Task:
Leaving out all pictures, give again each line exactly, from the start of the listing through the line that contains "Orbtist LLC".

Source data:
━━━━━━

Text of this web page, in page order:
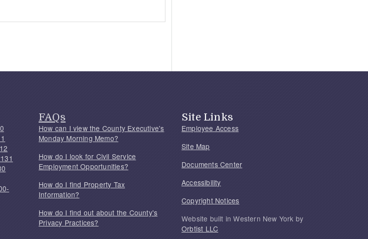
page
FAQs
How can I view the County Executive's
Monday Morning Memo?
How do I look for Civil Service
Employment Opportunities?
How do I find Property Tax
Information?
How do I find out about the County's
Privacy Practices?
Site Links
Employee Access
Site Map
Documents Center
Accessibility
Copyright Notices
Website built in Western New York by
Orbtist LLC
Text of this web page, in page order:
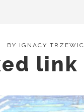
BY IGNACY
link
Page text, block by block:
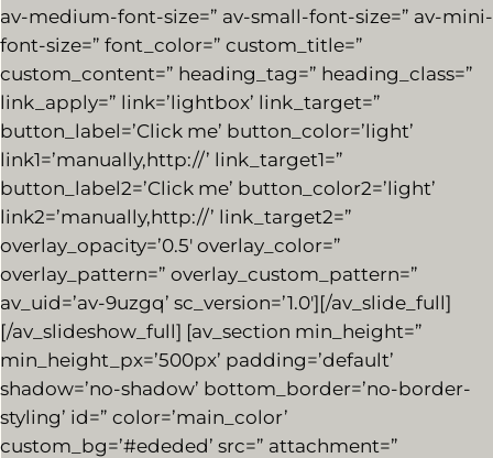
av-medium-font-size=” av-small-font-size=” av-mini-
font-size=” font_color=” custom_title=”
custom_content=” heading_tag=” heading_class=”
link_apply=” link=’lightbox’ link_target=”
button_label=’Click me’ button_color=’light’
link1=’manually,http://’ link_target1=”
button_label2=’Click me’ button_color2=’light’
link2=’manually,http://’ link_target2=”
overlay_opacity=’0.5′ overlay_color=”
overlay_pattern=” overlay_custom_pattern=”
av_uid=’av-9uzgq’ sc_version=’1.0′][/av_slide_full]
[/av_slideshow_full] [av_section min_height=”
min_height_px=’500px’ padding=’default’
shadow=’no-shadow’ bottom_border=’no-border-
styling’ id=” color=’main_color’
custom_bg=’#ededed’ src=” attachment=”
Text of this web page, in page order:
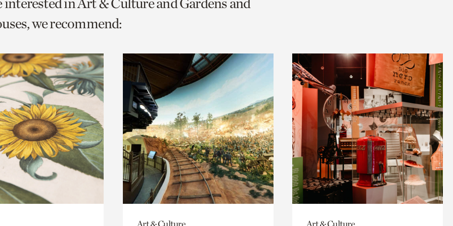
we recommend:
Art & Culture Art & Culture
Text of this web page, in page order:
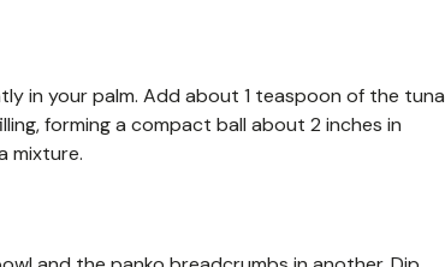
in your palm. Add about 1 teaspoon of the tuna
forming a compact ball about 2 inches in
mixture.
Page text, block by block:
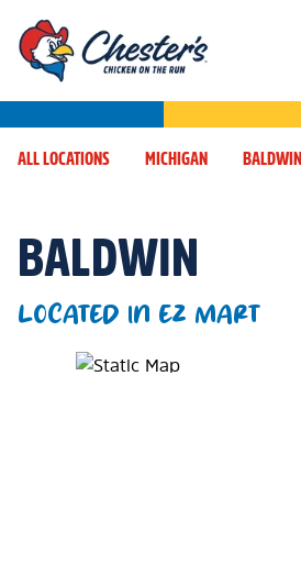
ALL LOCATIONS MICHIGAN BALDWIN
BALDWIN
LOCATED IN EZ MART
Map Pin Google Listing
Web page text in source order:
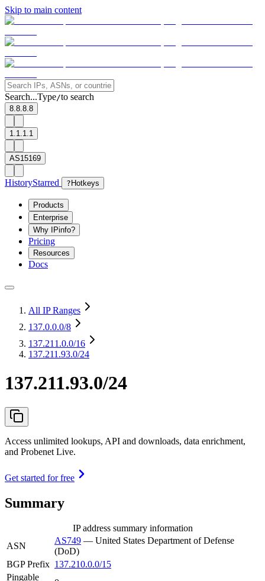
Skip to main content
Search...Type/to search
8.8.8.8
1.1.1.1
AS15169
HistoryStarred ? Hotkeys
Products
Enterprise
Why IPinfo?
Pricing
Resources
Docs
All IP Ranges
137.0.0.0/8
137.211.0.0/16
137.211.93.0/24
137.211.93.0/24
Access unlimited lookups, API and downloads, data enrichment,
and Probenet Live.
Get started for free
Summary
IP address summary information
ASN
AS749 — United States Department of Defense
(DoD)
BGP Prefix 137.210.0.0/15
Pingable

━━━━━━

Answer section:
Text of this web page, in page order:
page
FAQs
How can I view the County Executive's
Monday Morning Memo?
How do I look for Civil Service
Employment Opportunities?
How do I find Property Tax
Information?
How do I find out about the County's
Privacy Practices?
Site Links
Employee Access
Site Map
Documents Center
Accessibility
Copyright Notices
Website built in Western New York by
Orbtist LLC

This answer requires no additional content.